Commentary

Can LLMs assess risk of bias in medical research?

April 13, 2026

We just completed a study asking whether large language models (LLMs) can reproduce expert risk-of-bias judgments in medical research. The preprint is in preparation. Here is a preview of what we found.

Background

Risk-of-bias (RoB) assessment is central to systematic reviewing. For each included study, trained reviewers examine flaws in design, conduct, and reporting that could systematically distort the results. The work is important but time-intensive, and LLMs have been proposed as a way to reduce that burden.
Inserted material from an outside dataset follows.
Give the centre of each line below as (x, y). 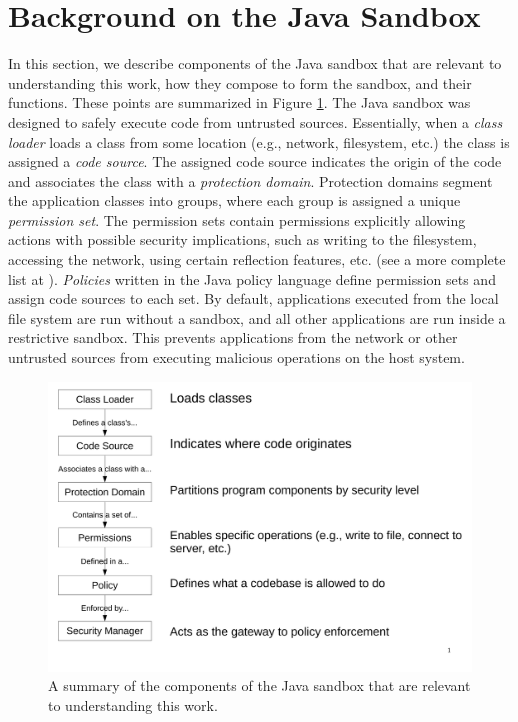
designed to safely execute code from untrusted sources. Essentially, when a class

We wanted to know how well two LLMs could reproduce expert RoB labels from our earlier systematic review of COVID-19 contact tracing studies, and whether performance improved as we added more guidance to the prompt.

What we did

We tested a weaker and a stronger Gemini model against expert consensus labels for 14 observational studies. Each model assessed all 14 studies under four cumulative prompt conditions: a bare task instruction, then criteria definitions, then training material, then a worked example. The study was pre-registered before data collection at the Open Science Framework (osf.io/8grbe).

A preview of the results

The headline numbers look encouraging. For both models, overall agreement with expert labels improved substantially as we added guidance — from well below majority in the no-guidance baseline up to much higher agreement under the fullest prompt condition. The stronger model showed higher overall agreement at every condition.

The criterion-level results are more interesting. Overall agreement measures only whether the model matched the final label. Criterion-level agreement measures whether it reproduced the individual judgments that produce the label — a more demanding test. At this level, the picture shifts. The apparent ranking of the two models changed depending on which prompt condition we used. One model improved with more guidance; the other did not. And both models remained below a simple baseline that does not read the study text at all.

One instruction we changed mid-study shifted performance enough to warrant a separate sensitivity analysis. Prompt details, it turns out, behave like part of the intervention — they shape measured performance, and can change which model appears to do better. The preprint has all the numbers and a full discussion of what this means.

What it means

These findings do not support replacing human reviewers with LLMs for RoB assessment. They do suggest that prompt design and rubric specification deserve more attention than they typically receive in this literature. Researchers building LLM-assisted review pipelines should report prompt conditions explicitly and evaluate performance at the criterion level, not just on the overall label.

Limitations

This study covers 14 observational studies. Confidence intervals are wide throughout. The test set covers single-arm observational studies assessed with one rubric, using two models from one provider. The findings should be generalized with caution.

The full study is coming soon as a preprint

Complete results — criterion-level tables, condition contrasts, per-criterion error patterns, and a full discussion — are in the preprint, currently in preparation. The study is pre-registered on the Open Science Framework at osf.io/8grbe.

AI disclosure

Claude Sonnet 4.6 was used to assist in drafting and editing this article. All final decisions were made by the author.